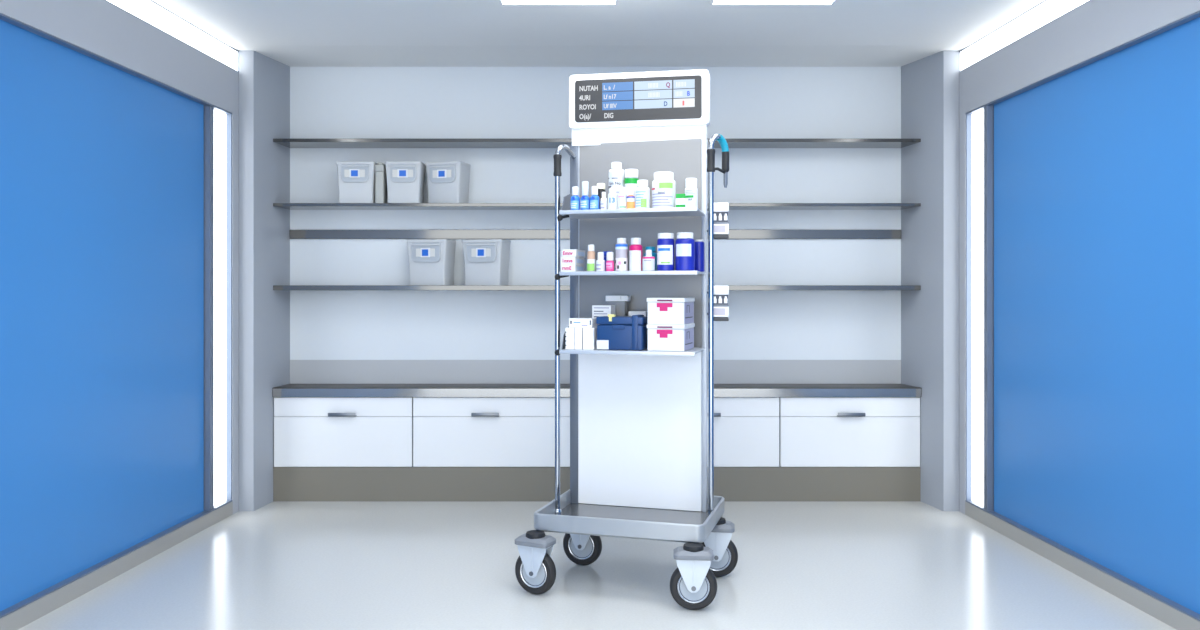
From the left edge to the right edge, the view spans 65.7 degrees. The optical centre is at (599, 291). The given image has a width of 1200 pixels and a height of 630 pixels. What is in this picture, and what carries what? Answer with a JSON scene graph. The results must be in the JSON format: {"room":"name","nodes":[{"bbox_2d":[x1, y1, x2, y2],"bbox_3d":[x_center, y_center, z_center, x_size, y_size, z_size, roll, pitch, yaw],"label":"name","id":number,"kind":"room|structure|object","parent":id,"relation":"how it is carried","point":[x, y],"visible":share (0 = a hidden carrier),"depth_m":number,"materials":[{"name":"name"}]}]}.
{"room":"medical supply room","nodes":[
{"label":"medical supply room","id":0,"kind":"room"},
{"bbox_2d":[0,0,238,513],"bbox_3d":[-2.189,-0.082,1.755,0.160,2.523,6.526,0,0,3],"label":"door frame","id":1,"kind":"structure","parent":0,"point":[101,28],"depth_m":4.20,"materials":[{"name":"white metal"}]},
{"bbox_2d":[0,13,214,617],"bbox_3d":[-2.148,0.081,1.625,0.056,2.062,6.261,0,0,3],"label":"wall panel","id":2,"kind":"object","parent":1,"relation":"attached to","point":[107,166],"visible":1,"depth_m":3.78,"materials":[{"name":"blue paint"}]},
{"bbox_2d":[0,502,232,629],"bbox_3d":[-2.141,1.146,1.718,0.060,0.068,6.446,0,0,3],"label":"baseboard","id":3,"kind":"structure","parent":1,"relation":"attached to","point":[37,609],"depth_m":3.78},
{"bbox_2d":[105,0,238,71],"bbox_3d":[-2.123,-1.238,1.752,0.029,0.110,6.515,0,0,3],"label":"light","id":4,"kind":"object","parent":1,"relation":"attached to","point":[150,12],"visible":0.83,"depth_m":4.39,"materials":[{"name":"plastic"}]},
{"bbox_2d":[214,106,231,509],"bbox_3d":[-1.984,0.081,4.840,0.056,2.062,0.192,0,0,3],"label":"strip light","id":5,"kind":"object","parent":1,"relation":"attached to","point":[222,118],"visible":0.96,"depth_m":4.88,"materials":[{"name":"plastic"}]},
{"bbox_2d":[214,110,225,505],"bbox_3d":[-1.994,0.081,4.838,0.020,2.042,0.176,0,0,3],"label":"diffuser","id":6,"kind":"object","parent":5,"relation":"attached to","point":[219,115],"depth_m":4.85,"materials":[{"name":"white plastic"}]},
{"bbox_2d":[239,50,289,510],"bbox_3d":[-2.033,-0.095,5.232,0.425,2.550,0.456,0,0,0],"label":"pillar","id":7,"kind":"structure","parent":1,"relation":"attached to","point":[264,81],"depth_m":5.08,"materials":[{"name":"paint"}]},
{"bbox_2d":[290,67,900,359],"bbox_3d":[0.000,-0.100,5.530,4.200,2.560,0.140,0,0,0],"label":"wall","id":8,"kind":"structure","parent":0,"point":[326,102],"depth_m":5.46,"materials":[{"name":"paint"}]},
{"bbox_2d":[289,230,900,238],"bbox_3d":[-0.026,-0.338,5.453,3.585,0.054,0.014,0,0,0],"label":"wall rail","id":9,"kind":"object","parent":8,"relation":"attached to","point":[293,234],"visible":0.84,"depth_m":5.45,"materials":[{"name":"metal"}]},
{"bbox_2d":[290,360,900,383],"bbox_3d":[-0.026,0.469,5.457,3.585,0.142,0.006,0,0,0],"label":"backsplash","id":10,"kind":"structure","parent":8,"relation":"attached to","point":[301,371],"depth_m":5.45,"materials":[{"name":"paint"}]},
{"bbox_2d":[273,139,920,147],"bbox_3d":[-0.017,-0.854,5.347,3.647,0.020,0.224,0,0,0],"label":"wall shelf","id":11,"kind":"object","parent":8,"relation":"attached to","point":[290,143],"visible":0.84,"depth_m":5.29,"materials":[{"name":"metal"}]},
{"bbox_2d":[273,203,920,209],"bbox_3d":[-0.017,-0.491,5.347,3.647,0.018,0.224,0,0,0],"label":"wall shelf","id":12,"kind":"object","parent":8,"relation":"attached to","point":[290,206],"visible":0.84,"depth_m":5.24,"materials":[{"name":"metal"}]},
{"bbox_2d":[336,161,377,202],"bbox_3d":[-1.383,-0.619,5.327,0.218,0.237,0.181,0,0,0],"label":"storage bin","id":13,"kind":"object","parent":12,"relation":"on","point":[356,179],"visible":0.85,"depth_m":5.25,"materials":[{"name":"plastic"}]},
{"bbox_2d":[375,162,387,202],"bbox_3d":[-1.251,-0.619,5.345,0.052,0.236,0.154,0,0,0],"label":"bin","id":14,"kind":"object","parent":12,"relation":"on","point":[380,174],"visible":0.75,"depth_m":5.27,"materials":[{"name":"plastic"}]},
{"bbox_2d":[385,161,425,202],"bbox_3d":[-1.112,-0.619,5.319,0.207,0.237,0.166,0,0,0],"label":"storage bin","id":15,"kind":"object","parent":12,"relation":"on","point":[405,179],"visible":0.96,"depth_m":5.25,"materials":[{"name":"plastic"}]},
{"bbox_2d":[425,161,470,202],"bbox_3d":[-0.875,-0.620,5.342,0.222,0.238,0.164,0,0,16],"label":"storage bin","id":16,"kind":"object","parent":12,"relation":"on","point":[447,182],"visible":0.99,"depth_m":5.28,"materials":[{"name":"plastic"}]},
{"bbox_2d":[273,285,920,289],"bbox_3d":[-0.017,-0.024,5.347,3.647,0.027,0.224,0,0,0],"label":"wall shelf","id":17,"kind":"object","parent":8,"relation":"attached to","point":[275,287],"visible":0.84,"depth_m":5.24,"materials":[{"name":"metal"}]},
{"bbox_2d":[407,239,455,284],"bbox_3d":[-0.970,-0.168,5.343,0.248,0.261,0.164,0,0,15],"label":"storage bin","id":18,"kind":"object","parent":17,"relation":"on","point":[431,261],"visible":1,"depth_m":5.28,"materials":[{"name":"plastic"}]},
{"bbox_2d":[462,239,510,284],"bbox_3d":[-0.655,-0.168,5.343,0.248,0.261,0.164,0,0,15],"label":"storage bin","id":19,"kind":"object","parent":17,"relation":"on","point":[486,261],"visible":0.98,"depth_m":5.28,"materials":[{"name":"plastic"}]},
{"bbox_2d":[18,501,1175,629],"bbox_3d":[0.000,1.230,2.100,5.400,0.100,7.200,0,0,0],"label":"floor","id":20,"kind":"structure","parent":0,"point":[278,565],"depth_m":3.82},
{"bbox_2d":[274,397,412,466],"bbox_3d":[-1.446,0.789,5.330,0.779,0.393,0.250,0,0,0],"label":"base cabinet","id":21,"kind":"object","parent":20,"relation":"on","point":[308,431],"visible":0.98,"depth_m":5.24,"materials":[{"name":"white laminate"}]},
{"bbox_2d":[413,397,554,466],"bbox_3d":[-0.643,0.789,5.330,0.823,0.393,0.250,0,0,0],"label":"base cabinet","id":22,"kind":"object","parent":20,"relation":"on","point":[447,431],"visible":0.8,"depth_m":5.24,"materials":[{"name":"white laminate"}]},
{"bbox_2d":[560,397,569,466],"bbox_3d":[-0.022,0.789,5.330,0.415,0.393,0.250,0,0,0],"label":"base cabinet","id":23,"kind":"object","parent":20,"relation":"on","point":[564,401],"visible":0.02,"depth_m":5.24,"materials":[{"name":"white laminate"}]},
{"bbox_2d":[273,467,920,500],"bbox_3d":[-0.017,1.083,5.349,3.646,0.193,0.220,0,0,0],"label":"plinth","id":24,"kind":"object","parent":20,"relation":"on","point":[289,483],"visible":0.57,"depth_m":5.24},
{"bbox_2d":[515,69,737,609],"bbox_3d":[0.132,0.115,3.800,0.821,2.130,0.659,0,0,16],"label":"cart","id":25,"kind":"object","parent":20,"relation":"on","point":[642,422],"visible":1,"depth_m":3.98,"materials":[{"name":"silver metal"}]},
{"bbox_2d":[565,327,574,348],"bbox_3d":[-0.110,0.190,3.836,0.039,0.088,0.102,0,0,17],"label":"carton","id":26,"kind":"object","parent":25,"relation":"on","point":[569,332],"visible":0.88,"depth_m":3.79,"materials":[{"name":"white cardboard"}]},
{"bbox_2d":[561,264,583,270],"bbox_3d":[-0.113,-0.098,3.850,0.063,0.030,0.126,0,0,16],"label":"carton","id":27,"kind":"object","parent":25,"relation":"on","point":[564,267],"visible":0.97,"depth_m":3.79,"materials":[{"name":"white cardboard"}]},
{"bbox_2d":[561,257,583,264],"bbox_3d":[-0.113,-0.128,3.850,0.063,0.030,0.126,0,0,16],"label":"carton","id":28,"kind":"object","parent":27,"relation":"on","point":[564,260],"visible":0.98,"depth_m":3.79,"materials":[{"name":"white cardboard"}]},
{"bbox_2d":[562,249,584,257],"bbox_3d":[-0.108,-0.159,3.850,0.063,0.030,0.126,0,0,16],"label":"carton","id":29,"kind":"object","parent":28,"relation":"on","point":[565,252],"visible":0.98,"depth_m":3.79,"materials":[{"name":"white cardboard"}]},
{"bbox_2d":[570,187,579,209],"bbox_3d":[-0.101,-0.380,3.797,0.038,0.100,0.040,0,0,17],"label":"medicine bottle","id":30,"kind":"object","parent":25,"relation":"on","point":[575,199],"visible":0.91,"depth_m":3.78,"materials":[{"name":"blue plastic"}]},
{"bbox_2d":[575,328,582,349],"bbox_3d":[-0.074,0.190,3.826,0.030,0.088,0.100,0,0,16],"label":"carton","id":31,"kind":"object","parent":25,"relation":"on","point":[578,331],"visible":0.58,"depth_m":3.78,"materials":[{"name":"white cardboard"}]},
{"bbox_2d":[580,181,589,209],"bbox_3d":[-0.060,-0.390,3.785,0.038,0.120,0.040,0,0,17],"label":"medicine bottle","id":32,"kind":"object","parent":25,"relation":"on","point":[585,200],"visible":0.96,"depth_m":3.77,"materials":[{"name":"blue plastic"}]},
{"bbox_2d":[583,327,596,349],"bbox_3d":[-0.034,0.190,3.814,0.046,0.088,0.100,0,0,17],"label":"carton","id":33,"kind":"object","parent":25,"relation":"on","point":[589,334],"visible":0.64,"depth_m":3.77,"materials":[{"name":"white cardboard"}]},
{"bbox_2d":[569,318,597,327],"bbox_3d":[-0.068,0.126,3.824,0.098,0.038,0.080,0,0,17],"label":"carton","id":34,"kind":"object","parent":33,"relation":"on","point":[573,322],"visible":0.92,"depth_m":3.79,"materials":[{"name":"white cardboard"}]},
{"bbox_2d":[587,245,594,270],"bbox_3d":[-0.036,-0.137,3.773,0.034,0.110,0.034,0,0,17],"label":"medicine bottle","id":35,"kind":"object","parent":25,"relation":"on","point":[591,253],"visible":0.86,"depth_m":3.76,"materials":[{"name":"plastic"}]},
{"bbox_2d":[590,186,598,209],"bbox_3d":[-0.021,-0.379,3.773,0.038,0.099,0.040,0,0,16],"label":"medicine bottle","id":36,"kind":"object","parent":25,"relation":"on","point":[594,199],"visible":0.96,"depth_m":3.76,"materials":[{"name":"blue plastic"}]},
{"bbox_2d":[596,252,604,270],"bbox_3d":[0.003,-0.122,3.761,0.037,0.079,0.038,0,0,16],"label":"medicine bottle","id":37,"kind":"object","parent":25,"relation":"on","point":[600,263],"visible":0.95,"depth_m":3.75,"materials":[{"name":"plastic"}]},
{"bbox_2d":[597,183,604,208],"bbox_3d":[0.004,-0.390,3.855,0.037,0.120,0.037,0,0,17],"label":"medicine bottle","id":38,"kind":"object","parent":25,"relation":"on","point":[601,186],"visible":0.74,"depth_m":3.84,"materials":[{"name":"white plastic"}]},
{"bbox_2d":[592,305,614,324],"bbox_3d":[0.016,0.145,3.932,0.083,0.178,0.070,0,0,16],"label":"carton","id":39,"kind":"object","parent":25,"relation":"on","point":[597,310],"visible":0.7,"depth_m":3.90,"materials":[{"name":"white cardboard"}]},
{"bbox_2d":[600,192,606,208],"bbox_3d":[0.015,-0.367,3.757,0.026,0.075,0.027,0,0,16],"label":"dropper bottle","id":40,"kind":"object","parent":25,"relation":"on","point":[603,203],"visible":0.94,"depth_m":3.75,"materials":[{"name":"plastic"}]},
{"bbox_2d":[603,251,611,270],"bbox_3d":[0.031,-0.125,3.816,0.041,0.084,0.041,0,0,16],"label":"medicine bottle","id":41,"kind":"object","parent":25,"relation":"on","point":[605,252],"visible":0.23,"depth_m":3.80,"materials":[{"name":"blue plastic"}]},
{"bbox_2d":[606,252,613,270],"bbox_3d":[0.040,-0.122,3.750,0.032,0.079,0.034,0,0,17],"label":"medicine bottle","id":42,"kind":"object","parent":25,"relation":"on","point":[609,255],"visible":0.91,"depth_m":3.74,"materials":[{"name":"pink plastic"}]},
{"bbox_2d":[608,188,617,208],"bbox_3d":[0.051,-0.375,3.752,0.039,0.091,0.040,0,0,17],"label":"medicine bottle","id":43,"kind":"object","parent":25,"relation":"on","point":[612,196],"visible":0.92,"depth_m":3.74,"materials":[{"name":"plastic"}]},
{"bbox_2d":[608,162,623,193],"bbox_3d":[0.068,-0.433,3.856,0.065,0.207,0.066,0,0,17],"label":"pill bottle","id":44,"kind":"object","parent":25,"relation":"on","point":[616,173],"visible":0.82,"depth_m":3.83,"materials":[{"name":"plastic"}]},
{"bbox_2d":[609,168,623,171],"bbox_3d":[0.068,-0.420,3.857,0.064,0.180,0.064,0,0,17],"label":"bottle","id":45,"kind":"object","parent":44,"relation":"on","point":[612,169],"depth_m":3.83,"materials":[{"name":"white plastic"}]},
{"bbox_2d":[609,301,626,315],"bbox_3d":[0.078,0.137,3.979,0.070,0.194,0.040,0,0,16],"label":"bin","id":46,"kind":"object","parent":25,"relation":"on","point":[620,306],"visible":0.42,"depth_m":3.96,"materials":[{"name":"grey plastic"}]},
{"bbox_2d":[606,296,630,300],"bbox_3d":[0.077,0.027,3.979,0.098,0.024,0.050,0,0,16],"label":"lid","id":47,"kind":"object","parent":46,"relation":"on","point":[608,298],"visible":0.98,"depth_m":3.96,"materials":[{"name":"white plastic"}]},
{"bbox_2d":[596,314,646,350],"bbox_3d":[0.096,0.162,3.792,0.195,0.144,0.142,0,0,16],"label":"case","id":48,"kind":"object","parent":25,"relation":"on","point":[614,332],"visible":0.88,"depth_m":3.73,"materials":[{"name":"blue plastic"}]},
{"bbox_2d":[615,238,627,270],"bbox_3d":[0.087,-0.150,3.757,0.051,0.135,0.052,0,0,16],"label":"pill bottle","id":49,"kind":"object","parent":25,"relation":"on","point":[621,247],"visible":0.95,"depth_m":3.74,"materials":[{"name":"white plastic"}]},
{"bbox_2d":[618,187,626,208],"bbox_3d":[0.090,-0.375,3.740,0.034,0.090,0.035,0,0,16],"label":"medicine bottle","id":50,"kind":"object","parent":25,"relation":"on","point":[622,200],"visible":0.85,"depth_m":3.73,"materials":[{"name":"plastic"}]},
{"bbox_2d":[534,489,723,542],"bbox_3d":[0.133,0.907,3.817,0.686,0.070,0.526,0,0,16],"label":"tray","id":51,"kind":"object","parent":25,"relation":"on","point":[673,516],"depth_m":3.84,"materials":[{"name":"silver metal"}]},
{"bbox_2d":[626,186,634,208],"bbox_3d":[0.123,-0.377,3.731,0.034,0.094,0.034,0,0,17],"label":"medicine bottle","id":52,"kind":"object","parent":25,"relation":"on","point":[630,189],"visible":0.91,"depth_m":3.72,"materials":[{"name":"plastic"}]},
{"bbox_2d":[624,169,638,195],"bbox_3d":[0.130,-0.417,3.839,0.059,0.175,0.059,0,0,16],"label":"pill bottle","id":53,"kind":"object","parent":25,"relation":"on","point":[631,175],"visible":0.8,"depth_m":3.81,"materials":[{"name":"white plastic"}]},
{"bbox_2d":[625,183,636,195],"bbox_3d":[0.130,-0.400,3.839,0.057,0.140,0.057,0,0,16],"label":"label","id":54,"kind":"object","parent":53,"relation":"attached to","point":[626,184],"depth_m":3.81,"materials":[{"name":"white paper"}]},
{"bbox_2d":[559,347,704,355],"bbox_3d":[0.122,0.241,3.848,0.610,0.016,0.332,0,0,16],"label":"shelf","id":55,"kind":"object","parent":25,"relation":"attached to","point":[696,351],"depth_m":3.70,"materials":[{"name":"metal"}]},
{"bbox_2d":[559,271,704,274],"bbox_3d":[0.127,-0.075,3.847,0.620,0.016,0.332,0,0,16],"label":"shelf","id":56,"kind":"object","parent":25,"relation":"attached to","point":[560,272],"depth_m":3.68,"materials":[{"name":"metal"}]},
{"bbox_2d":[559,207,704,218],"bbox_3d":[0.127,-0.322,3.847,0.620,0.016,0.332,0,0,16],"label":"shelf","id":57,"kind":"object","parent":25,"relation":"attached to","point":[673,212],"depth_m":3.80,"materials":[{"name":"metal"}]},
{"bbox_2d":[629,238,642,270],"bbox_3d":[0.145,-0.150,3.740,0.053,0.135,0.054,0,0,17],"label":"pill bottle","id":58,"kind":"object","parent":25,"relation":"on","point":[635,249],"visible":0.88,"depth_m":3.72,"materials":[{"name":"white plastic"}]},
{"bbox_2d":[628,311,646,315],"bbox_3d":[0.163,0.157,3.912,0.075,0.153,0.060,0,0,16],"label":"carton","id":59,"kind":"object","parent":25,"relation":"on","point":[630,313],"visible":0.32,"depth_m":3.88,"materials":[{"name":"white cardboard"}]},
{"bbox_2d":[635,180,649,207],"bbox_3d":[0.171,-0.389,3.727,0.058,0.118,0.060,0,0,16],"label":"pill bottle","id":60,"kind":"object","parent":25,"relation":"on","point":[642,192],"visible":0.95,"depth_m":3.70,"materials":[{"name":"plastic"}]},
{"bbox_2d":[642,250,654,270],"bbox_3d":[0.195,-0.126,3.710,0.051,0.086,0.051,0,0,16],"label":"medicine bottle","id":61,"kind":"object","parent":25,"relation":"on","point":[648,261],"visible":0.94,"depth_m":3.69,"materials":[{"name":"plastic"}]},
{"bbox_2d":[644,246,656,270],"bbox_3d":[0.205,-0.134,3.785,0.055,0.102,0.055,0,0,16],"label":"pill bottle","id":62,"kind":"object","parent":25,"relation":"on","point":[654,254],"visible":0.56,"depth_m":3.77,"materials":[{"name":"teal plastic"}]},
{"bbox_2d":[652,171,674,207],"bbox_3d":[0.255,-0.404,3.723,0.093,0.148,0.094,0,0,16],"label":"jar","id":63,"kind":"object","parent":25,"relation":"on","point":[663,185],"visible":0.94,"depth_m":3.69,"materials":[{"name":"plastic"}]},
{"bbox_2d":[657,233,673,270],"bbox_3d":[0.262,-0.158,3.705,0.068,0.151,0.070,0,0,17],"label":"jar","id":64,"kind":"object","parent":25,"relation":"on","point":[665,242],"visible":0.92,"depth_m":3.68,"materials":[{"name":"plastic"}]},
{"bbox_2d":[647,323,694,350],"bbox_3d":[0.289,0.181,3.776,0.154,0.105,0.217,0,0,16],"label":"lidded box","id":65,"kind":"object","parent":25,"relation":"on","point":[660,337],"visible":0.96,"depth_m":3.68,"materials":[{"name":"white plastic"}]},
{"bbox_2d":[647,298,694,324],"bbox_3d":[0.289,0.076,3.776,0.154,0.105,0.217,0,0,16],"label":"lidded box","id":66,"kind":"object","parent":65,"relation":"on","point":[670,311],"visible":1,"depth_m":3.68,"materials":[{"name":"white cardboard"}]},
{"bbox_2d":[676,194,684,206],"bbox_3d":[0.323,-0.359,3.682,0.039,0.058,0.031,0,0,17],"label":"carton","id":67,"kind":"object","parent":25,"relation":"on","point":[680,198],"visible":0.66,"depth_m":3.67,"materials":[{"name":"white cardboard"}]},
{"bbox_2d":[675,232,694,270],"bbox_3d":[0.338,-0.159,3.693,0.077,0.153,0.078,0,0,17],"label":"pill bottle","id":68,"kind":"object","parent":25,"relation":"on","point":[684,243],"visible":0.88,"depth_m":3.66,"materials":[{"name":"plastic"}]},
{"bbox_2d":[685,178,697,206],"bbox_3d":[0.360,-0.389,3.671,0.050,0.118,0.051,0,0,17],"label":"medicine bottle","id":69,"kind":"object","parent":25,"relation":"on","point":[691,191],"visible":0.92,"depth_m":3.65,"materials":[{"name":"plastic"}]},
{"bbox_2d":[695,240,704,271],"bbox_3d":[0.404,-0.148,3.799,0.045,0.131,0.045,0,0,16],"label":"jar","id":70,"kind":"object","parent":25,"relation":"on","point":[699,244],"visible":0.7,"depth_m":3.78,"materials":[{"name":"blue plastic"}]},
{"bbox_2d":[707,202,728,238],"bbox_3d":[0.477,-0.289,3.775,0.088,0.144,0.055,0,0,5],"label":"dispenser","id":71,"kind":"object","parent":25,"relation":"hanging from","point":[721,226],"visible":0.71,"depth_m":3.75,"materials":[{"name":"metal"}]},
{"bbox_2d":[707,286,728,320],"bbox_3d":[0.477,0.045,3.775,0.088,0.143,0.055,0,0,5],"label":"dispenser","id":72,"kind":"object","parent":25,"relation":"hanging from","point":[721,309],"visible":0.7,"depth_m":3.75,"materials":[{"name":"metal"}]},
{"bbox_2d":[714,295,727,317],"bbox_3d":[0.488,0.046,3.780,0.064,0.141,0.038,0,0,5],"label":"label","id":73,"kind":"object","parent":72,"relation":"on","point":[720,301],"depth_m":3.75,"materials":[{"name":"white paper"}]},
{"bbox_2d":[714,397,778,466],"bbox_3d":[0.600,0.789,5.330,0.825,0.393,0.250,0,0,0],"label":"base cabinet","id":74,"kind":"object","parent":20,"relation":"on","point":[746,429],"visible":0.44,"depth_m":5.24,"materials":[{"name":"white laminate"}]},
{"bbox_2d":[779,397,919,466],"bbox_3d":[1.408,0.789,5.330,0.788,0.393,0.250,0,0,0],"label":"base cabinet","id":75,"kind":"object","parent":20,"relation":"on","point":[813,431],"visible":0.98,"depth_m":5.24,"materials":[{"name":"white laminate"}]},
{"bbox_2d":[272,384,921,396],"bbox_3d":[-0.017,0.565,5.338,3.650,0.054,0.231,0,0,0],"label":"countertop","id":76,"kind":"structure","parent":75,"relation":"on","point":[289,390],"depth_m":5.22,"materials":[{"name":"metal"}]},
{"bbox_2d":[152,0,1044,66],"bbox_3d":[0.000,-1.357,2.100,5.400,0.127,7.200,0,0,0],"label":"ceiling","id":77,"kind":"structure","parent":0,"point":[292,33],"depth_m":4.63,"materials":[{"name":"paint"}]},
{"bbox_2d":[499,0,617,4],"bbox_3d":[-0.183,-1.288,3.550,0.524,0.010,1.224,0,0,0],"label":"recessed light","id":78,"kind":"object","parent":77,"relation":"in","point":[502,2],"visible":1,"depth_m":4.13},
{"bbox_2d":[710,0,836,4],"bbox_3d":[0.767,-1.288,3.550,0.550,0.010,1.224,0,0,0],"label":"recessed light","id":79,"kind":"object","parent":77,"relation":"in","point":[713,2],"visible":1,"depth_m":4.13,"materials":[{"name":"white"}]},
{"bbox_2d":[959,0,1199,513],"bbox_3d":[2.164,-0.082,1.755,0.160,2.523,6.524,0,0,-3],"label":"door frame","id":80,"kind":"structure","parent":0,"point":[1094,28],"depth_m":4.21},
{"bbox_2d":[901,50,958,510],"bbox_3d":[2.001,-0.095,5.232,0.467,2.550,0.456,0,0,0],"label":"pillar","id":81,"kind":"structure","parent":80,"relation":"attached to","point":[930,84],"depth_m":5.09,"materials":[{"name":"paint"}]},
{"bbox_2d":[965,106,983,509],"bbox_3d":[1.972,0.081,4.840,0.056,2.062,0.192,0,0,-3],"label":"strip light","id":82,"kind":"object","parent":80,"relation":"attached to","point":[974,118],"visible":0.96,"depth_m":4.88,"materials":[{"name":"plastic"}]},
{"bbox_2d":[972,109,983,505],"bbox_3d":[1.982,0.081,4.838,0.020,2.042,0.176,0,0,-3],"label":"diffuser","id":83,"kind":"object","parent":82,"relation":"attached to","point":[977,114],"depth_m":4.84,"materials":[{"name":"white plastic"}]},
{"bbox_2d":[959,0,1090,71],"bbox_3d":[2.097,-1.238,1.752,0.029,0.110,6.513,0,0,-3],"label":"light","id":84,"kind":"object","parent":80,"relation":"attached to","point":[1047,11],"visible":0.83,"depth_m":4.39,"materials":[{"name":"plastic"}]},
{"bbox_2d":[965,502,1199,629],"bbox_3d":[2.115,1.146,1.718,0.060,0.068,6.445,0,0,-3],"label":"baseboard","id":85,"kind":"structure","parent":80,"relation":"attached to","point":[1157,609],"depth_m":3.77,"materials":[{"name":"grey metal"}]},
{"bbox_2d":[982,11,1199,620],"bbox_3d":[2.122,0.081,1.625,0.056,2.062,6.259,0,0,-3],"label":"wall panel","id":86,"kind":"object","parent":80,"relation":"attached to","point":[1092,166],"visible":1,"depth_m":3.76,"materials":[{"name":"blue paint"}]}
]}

::::

Each line holding "medical" in the records should be copied out.

■ **Solution to the exercise**:
{"room":"medical supply room","nodes":[
{"label":"medical supply room","id":0,"kind":"room"},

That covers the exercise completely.